● Exercise brief
Begin at the line containing "Links Supply: collects" and reproduce every line through the end of the entries below. Nothing else should appear.
──────── Data to use
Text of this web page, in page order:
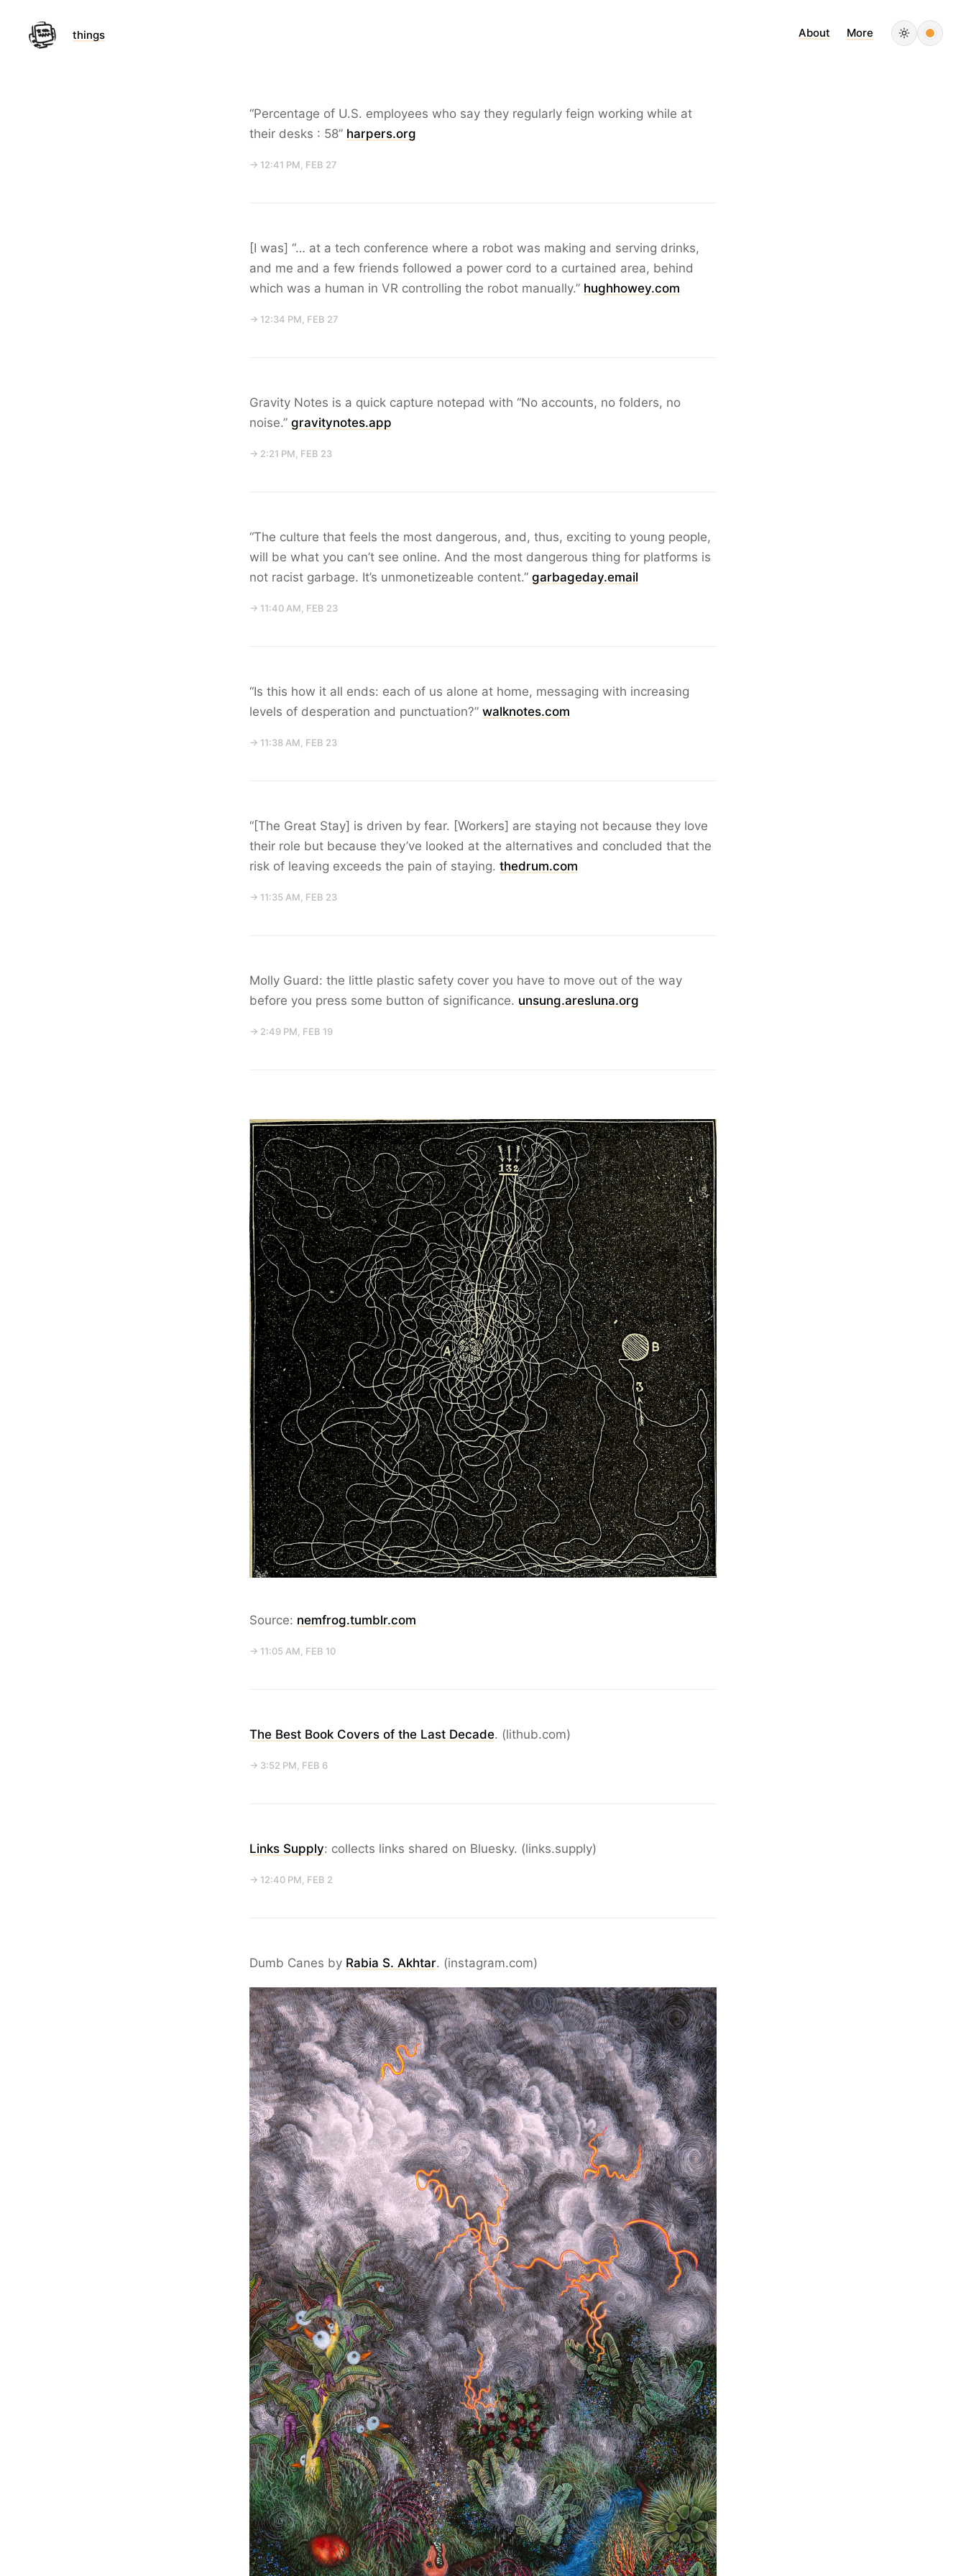
things About More
“Percentage of U.S. employees who say they regularly feign working while at
their desks : 58” harpers.org
→ 12:41 PM, FEB 27
[I was] “… at a tech conference where a robot was making and serving drinks,
and me and a few friends followed a power cord to a curtained area, behind
which was a human in VR controlling the robot manually.” hughhowey.com
→ 12:34 PM, FEB 27
Gravity Notes is a quick capture notepad with “No accounts, no folders, no
noise.” gravitynotes.app
→ 2:21 PM, FEB 23
“The culture that feels the most dangerous, and, thus, exciting to young people,
will be what you can’t see online. And the most dangerous thing for platforms is
not racist garbage. It’s unmonetizeable content.” garbageday.email
→ 11:40 AM, FEB 23
“Is this how it all ends: each of us alone at home, messaging with increasing
levels of desperation and punctuation?” walknotes.com
→ 11:38 AM, FEB 23
“[The Great Stay] is driven by fear. [Workers] are staying not because they love
their role but because they’ve looked at the alternatives and concluded that the
risk of leaving exceeds the pain of staying. thedrum.com
→ 11:35 AM, FEB 23
Molly Guard: the little plastic safety cover you have to move out of the way
before you press some button of significance. unsung.aresluna.org
→ 2:49 PM, FEB 19
Source: nemfrog.tumblr.com
→ 11:05 AM, FEB 10
The Best Book Covers of the Last Decade. (lithub.com)
→ 3:52 PM, FEB 6
Links Supply: collects links shared on Bluesky. (links.supply)
→ 12:40 PM, FEB 2
Dumb Canes by Rabia S. Akhtar. (instagram.com)
────────────────
● Problem solution
Links Supply: collects links shared on Bluesky. (links.supply)
→ 12:40 PM, FEB 2
Dumb Canes by Rabia S. Akhtar. (instagram.com)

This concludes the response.